From the Wires
Azerbaijan Says Europe Can't Ignore Frozen Conflict of Nagorno Karabakh in 2013
By: PR Newswire
Jan. 2, 2013 04:46 AM
BAKU, Azerbaijan, January 2, 2013 /PRNewswire/ --
Azerbaijan has taken its case over the occupation of its land by Armenia to five separate European parliaments in 2012 and has vowed to continue raising awareness about the Frozen Conflict in Nagorno Karabakh and other Azerbaijani territory throughout 2013.
Member of Azerbaijani Delegation to the Parliamentary Assembly of the Council of Europe (PACE), Elkhan Suleymanov, said throughout last year hearings were held in the Belgian, Italian, Finnish, Spanish, and Andorran Parliaments. The purpose of these sessions was to get those national bodies to "demand the implementation of the decisions adopted by international organizations regarding the military occupation."

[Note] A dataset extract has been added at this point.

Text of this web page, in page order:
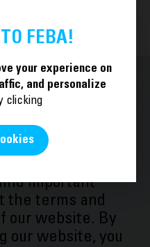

"The failure to implement the decisions of the international organizations may be actually evaluated as their support to aggressive Armenia," he said in a recent interview.
"(The) Nagorno Karabakh conflict that Azerbaijan faces is not a conflict, but an armed aggression of Armenia against Azerbaijan and the occupation of our territories by Armenia." This, he added, is a key distinction often overlooked by European parliamentarians and the media.
Suleymanov said the war has resulted "great moral and material damage to Azerbaijani nation" and has so far cost more than $431.5 billion.
Turning to the report on the conflict produced by PACE in 2012, Suleymanov said he was pleased that Azerbaijan was able to highlight through the committee the lack of "tangible results" in resolving the conflict despite the involvement of PACE, the European Parliament, the Organization for Security and Cooperation in Europe and United Nations Security Council.
As a result of this inaction the rights of one million Azeri citizens continue to be violated and Armenia continues to occupy 20 percent of Azerbaijan's territory.
But he says these stark figures are often lost amid the statements from bodies, including PACE, about human rights in his country. This despite the fact that Azerbaijanis enjoy unrestricted internet access and online newspapers as well as online television, allowing for free and lively debate.
Suleymanov said there is an "anti-Azerbaijani stance" among some European institutions, which amounts to an "attempt to put political pressure on our country".
"I would like to state that Georgia has been presented as a model country in the sphere of democracy and in ensuring human rights," he said, until a Council of Europe report declared there were 200 political prisoners in that country.
Suleymanov said that despite the success of his awareness campaign in 2012 he will step up his efforts in 2013, adding that like every Azerbaijani, he looks forward to the liberation of their occupied land.